=== EXTRACTED INFORMATION ===

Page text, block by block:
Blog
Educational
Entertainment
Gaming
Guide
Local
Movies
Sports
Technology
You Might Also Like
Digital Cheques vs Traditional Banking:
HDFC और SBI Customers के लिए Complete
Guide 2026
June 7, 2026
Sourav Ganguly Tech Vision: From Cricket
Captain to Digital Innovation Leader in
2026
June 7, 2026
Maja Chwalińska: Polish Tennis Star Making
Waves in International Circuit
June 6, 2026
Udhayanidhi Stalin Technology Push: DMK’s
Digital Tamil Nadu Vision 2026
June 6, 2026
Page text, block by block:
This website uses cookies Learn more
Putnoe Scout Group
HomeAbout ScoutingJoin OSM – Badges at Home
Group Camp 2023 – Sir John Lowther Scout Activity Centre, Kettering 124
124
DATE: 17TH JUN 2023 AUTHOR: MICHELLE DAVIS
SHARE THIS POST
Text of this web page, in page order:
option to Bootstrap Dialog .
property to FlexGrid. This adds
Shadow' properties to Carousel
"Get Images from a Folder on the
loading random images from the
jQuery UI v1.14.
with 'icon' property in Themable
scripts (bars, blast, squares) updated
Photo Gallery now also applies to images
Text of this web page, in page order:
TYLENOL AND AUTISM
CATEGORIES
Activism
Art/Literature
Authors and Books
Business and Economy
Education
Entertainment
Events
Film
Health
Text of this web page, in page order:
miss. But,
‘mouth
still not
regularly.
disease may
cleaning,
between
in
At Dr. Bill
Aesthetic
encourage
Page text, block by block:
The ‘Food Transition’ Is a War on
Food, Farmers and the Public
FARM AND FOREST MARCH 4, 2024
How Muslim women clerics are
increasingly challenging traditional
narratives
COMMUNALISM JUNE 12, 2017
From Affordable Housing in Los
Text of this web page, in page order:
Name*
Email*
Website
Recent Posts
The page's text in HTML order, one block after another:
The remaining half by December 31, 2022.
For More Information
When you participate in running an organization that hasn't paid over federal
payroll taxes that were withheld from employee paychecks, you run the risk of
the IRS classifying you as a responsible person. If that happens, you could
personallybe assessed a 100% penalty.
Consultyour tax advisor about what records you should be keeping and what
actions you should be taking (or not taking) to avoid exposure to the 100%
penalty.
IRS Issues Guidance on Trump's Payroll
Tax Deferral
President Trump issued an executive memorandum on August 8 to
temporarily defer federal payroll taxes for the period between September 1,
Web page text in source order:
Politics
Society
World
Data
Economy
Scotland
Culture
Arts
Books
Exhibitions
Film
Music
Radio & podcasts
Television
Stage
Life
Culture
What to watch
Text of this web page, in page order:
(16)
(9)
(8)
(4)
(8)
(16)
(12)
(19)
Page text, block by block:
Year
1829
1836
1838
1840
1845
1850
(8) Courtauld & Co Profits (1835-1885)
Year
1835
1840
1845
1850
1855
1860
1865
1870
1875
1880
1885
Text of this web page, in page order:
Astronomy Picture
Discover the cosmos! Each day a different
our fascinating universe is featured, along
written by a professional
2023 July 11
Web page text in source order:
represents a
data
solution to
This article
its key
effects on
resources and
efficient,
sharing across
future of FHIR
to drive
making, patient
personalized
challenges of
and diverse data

===

» TASK INSTRUCTIONS: Copy the records above. Leave out nothing.

» YOUR SOLUTION:
Page text, block by block:
Blog
Educational
Entertainment
Gaming
Guide
Local
Movies
Sports
Technology
You Might Also Like
Digital Cheques vs Traditional Banking:
HDFC और SBI Customers के लिए Complete
Guide 2026
June 7, 2026
Sourav Ganguly Tech Vision: From Cricket
Captain to Digital Innovation Leader in
2026
June 7, 2026
Maja Chwalińska: Polish Tennis Star Making
Waves in International Circuit
June 6, 2026
Udhayanidhi Stalin Technology Push: DMK’s
Digital Tamil Nadu Vision 2026
June 6, 2026
Page text, block by block:
This website uses cookies Learn more
Putnoe Scout Group
HomeAbout ScoutingJoin OSM – Badges at Home
Group Camp 2023 – Sir John Lowther Scout Activity Centre, Kettering 124
124
DATE: 17TH JUN 2023 AUTHOR: MICHELLE DAVIS
SHARE THIS POST
Text of this web page, in page order:
option to Bootstrap Dialog .
property to FlexGrid. This adds
Shadow' properties to Carousel
"Get Images from a Folder on the
loading random images from the
jQuery UI v1.14.
with 'icon' property in Themable
scripts (bars, blast, squares) updated
Photo Gallery now also applies to images
Text of this web page, in page order:
TYLENOL AND AUTISM
CATEGORIES
Activism
Art/Literature
Authors and Books
Business and Economy
Education
Entertainment
Events
Film
Health
Text of this web page, in page order:
miss. But,
‘mouth
still not
regularly.
disease may
cleaning,
between
in
At Dr. Bill
Aesthetic
encourage
Page text, block by block:
The ‘Food Transition’ Is a War on
Food, Farmers and the Public
FARM AND FOREST MARCH 4, 2024
How Muslim women clerics are
increasingly challenging traditional
narratives
COMMUNALISM JUNE 12, 2017
From Affordable Housing in Los
Text of this web page, in page order:
Name*
Email*
Website
Recent Posts
The page's text in HTML order, one block after another:
The remaining half by December 31, 2022.
For More Information
When you participate in running an organization that hasn't paid over federal
payroll taxes that were withheld from employee paychecks, you run the risk of
the IRS classifying you as a responsible person. If that happens, you could
personallybe assessed a 100% penalty.
Consultyour tax advisor about what records you should be keeping and what
actions you should be taking (or not taking) to avoid exposure to the 100%
penalty.
IRS Issues Guidance on Trump's Payroll
Tax Deferral
President Trump issued an executive memorandum on August 8 to
temporarily defer federal payroll taxes for the period between September 1,
Web page text in source order:
Politics
Society
World
Data
Economy
Scotland
Culture
Arts
Books
Exhibitions
Film
Music
Radio & podcasts
Television
Stage
Life
Culture
What to watch
Text of this web page, in page order:
(16)
(9)
(8)
(4)
(8)
(16)
(12)
(19)
Page text, block by block:
Year
1829
1836
1838
1840
1845
1850
(8) Courtauld & Co Profits (1835-1885)
Year
1835
1840
1845
1850
1855
1860
1865
1870
1875
1880
1885
Text of this web page, in page order:
Astronomy Picture
Discover the cosmos! Each day a different
our fascinating universe is featured, along
written by a professional
2023 July 11
Web page text in source order:
represents a
data
solution to
This article
its key
effects on
resources and
efficient,
sharing across
future of FHIR
to drive
making, patient
personalized
challenges of
and diverse data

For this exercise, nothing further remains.